Texas Trilogy 2: Trainride

Had a nice glimpse of Red-Tail Hawk, the markings clear in the evening twilight. Then, a sign through one town, I realized it was a siding, no longer used, town named Clifton. Steve Fronholz’s epic about Texas, central northeast Texas and history. I can’t shake that one song. There’s an elegiac tone to the trilogy, too, and yet, to hear Steven himself sing it, something like 30 years after I heard it the first time, on Texas radio, he imparts a slightly more upbeat tone than the current – and popular – version. Still, it’s powerful music if the words, the tone, and the sentiments travel with me, up and down the train track. The Missouri-Pacific line joins with the old Santa Fe line in Temple. Useless trivia, the Santa Fe (rail) yard in Temple is the larges Santa Fe yard west of Chicago. But it’s when the route cuts across the Brazos River, Bosque County, that’s when song’s whole cycle makes sense. The words:

Well, the last time I remember that train stopping at the depot
Was when me and my Aunt Veta came riding back from Waco.
I remember I was wearing my long pants and we was sharing
Conversation with a man who sold ball-point pens and paper.
And the train stopped once in Clifton where my Aunt bought me some ice cream.
And my Mom was there to meet us when the train pulled into Kopperl.

But now kids at night break window lights
And the sound of trains only remains
In the memory of the ones like me.
Who have turned their backs on the splintered cracks
In the walls that stand on the railroad land
Where we used to play and then run away
From the depot man.

I remember me and brother used to run down to the depot
Just to listen to the whistle when the train pulled into Kopperl.
And the engine big and shiny, black as coal that fed the fire
And the engineer would smile and say, “Howdy, how ya fellows?”
And the people by the windows playing cards and reading papers
Looked as far away to us as next summer’s school vacation.

©1969, MCA Music Publishing (ASCAP)

I was hoping for a better shot but we have to take what we can get these days.

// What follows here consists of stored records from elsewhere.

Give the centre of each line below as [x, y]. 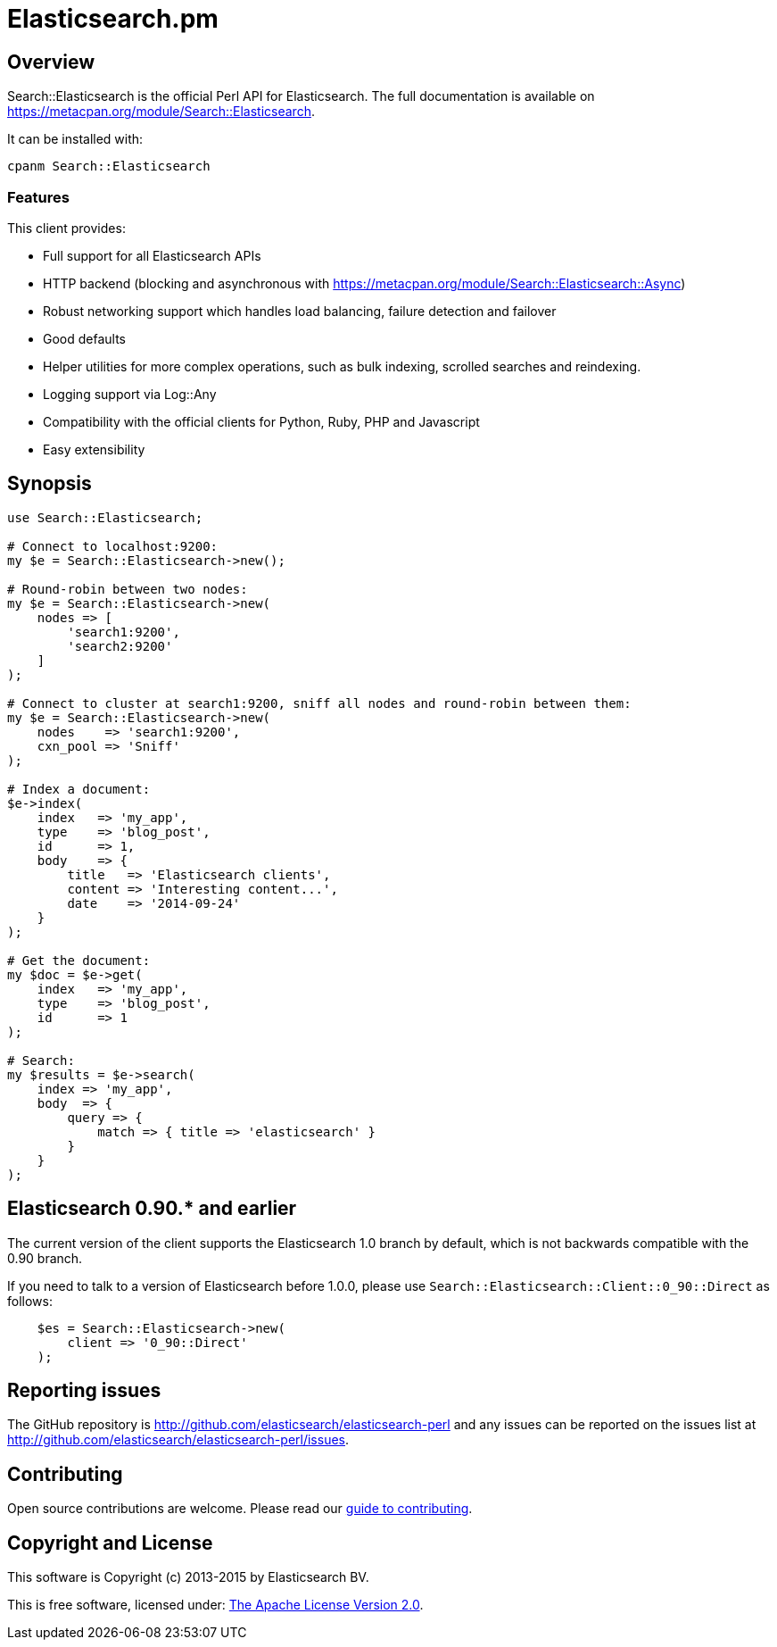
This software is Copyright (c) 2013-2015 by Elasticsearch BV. [188, 1577]
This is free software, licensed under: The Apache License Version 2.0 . [215, 1605]
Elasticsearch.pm [113, 19]
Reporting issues [84, 1391]
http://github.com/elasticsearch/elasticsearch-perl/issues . [178, 1440]
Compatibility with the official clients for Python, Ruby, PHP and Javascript [261, 421]
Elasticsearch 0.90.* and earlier [152, 1209]
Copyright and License [110, 1543]
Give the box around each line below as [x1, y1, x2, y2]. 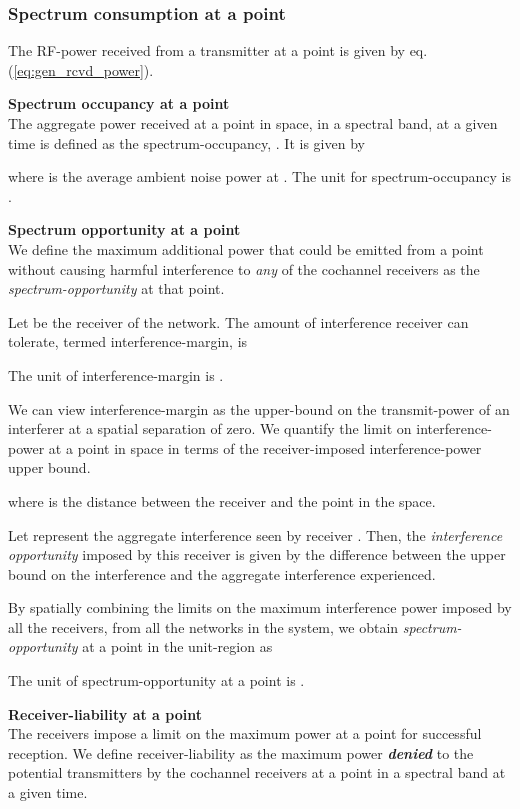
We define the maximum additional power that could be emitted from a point [8, 238, 484, 259]
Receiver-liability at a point [8, 703, 202, 724]
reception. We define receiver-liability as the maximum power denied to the [8, 742, 474, 763]
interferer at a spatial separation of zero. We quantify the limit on [8, 418, 412, 439]
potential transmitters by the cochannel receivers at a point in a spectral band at [8, 762, 506, 783]
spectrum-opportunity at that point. [8, 278, 225, 299]
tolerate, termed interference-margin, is [8, 331, 248, 352]
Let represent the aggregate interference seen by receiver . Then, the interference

It was a Santa Fe – Burlington Northern engine against a backdrop of Dallas concrete, clay and glass skyscrapers.

Concrete, clay and glass? Know that musical allusion?

“So home and to bed.”

About the author: Born and raised in a small town in East Texas, Kramer Wetzel spent years honing his craft in a trailer park in South Austin. He hates writing about himself in third person. More at KramerWetzel.com.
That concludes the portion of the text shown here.